If your work does not look “done” – and you still see red wine and food dye, or pet discoloration, then the next step is to try to absorb as much as possible before taking the rug to a professional rug cleaner (like us!). =)
Pack the area with CORN STARCH. Make sure you cover the spill affected area completely. The corn starch will pull up more of the spill as it dries. It is very absorbent.
Corn starch covering a spill on a wool rug.
>> Do NOT accidentally use baking soda! <<
Baking soda is alkaline and can create a yellowing of wool that will likely not be reversible.
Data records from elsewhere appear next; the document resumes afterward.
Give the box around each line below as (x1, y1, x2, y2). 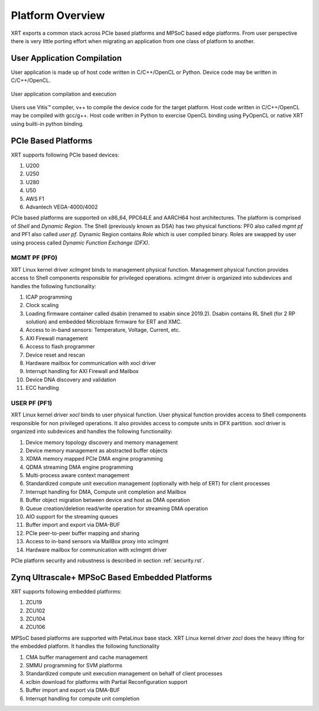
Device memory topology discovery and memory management (25, 439, 178, 446)
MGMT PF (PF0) (11, 254, 58, 262)
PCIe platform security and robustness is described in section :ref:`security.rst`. (11, 557, 205, 564)
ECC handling (25, 384, 59, 392)
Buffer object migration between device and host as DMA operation (25, 497, 190, 504)
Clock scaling (25, 302, 59, 309)
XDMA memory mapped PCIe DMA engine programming (25, 455, 163, 462)
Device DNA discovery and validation (25, 376, 116, 383)
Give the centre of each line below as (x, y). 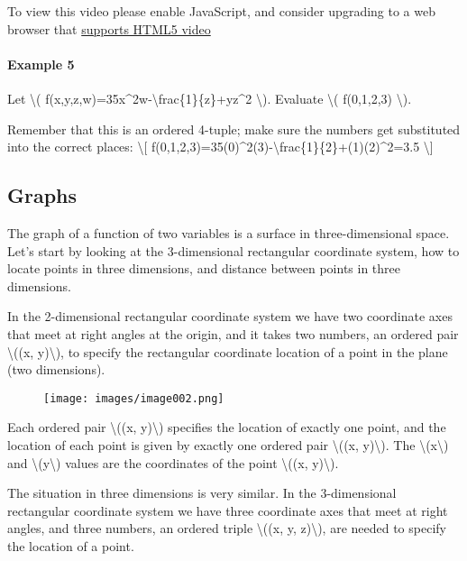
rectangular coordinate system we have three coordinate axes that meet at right (228, 510)
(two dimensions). (56, 369)
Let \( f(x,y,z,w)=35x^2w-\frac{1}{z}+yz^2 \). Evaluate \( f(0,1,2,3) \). (210, 98)
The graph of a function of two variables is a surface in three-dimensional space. (229, 232)
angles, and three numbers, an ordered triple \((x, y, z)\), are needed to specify (227, 528)
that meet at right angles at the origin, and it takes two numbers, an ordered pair (233, 333)
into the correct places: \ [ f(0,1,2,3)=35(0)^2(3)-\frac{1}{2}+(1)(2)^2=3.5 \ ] (220, 147)
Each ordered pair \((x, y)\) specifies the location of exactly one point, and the (227, 427)
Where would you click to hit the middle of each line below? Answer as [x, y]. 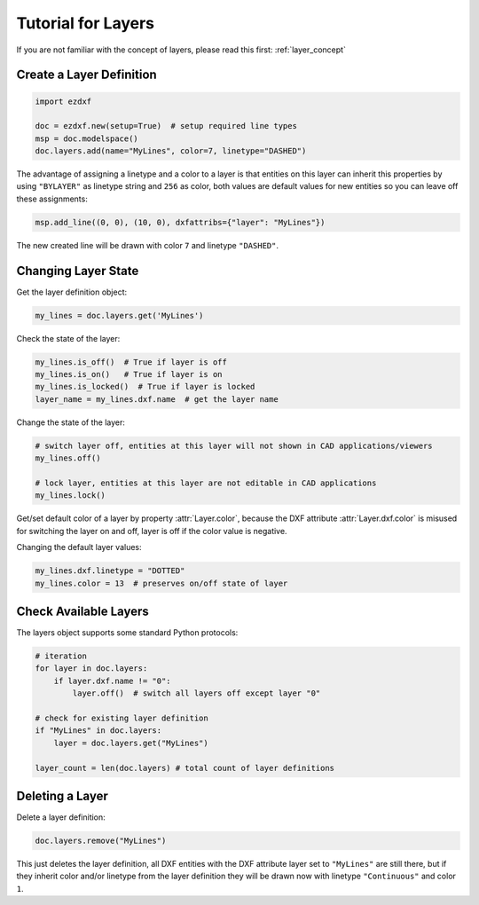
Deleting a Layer [62, 795]
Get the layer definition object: [72, 292]
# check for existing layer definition [122, 718]
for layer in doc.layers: [91, 669]
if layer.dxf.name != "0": [113, 681]
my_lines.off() [68, 458]
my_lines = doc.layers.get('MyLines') [119, 315]
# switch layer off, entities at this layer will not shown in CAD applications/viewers [234, 445]
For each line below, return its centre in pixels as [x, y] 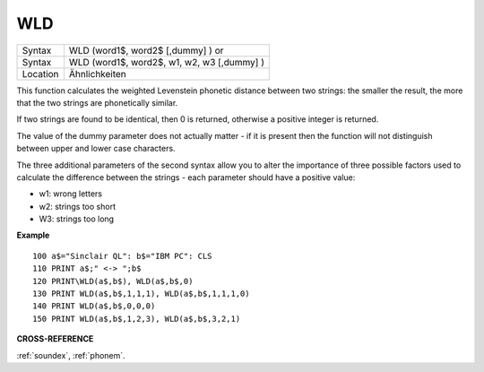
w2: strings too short [78, 206]
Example [33, 235]
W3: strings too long [77, 219]
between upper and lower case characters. [96, 149]
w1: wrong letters [71, 194]
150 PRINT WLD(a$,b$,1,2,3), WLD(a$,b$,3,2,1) [137, 319]
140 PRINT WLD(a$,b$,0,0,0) [94, 306]
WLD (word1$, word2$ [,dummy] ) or [146, 50]
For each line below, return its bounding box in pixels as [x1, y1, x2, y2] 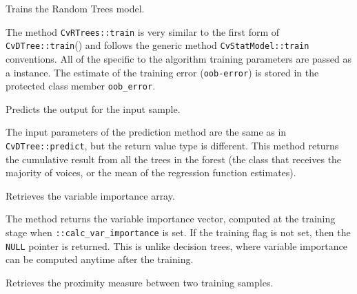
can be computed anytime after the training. [6, 252, 194, 266]
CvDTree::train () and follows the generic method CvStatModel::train [6, 38, 309, 52]
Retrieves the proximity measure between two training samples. [6, 275, 274, 289]
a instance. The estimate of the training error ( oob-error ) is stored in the [6, 65, 319, 79]
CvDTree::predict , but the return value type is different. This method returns [6, 138, 339, 152]
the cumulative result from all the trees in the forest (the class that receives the [6, 151, 342, 166]
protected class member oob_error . [6, 78, 156, 93]
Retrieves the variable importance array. [6, 188, 175, 202]
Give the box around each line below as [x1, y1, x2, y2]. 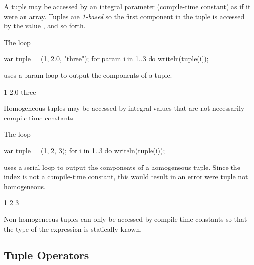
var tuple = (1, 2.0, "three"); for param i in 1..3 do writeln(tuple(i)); [4, 53, 209, 64]
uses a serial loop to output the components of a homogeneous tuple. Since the [4, 162, 240, 172]
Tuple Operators [4, 247, 89, 263]
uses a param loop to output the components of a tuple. [4, 70, 172, 80]
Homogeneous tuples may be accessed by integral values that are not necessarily [4, 103, 245, 113]
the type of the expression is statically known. [4, 223, 142, 234]
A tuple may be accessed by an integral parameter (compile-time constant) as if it [4, 1, 251, 11]
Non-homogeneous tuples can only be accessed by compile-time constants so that [4, 214, 247, 224]
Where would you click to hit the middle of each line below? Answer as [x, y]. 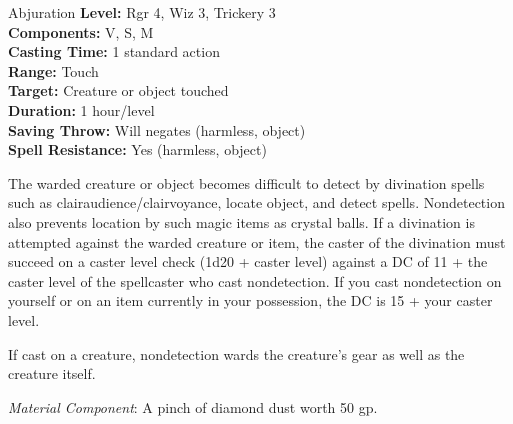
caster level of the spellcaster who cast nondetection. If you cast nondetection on [255, 280]
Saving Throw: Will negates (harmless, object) [157, 129]
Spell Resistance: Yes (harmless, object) [137, 149]
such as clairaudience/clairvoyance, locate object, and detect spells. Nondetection [256, 202]
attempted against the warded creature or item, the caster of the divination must [257, 241]
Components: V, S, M [81, 31]
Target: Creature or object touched [118, 90]
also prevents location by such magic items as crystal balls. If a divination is [241, 221]
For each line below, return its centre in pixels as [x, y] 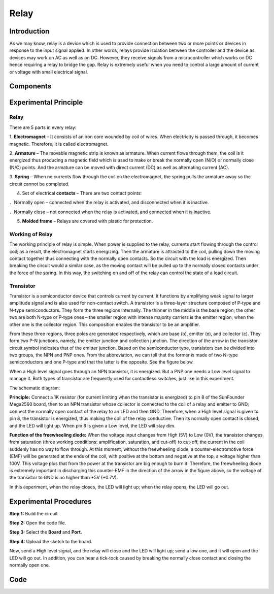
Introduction [29, 31]
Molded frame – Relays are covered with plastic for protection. [88, 221]
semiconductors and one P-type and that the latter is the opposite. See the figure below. [101, 362]
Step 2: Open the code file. [38, 523]
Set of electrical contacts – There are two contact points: [82, 193]
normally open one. [30, 565]
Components [30, 86]
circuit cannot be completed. [39, 184]
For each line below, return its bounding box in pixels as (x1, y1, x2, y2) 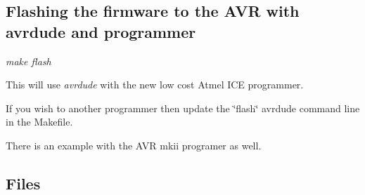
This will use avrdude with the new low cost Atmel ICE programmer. (6, 77, 304, 92)
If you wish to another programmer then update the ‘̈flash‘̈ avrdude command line (6, 100, 360, 115)
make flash (6, 53, 51, 68)
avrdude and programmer (6, 20, 196, 42)
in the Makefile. (6, 114, 73, 129)
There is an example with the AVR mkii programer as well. (6, 137, 262, 152)

>> Do NOT use any household spot removers! <<
Carpet spot removers that you buy in your grocery store are meant for the synthetic fibers in your wall-to-wall carpet and not for natural fiber rugs. Folex, Resolve, Oxyclean are all no-no’s.
Odor Issues: As far as the odors associated with all of these pet “emergencies,” misting Nature’s Miracle on the areas helps to remove some of the odor-causing bacteria. Resist the urge to saturate the rug with Nature’s Miracle, because pouring any product on a rug is never a good idea. With pet urine, if it is a substantial amount (dogs over 15 lbs or repeated accidents) then it has (because it’s hot and acidic) penetrated the wool or silk fibers and has been absorbed into the rug’s cotton foundation. In this case, the only way you will be able to remove the odor will be to have the rug get a bath and be soaked completely in an enzyme solution. You need to find a rug specialist to do this.
A different set of problems arises with “old” pet urine stains. When a pet urine stain is “fresh” it is a strong acid stain. After it has dried completely, and has sat in the fibers for several days, it becomes a strong alkaline stain. The problem with high alkalinity and wool is that it yellows the wool, and it also counteracts the mordant process that holds the dyes on to the wool fibers. It essentially makes the dyes “dissolve.” Even a rug with colorfast dyes will bleed and fade in areas that have old pet urine stains. So, the key in handling all pet stains is getting to the area as soon as you can (and use the spill steps so that you can minimize the damage).
Repair Issues: Cats often use their claws to create pulls in the field of a rug. These can usually be clipped without issue. Most pet damage, as far as chewing corners, etc., can be fixed, but depending on the rug, it can be expensive.
Summary: Knowing what your rug is will help you to know what you should and shouldn’t do to handle animal-related activity. Never use solvents or spot removers. Blot, dilute, blot… until you can bring your rug into a rug care professional for a thorough cleaning.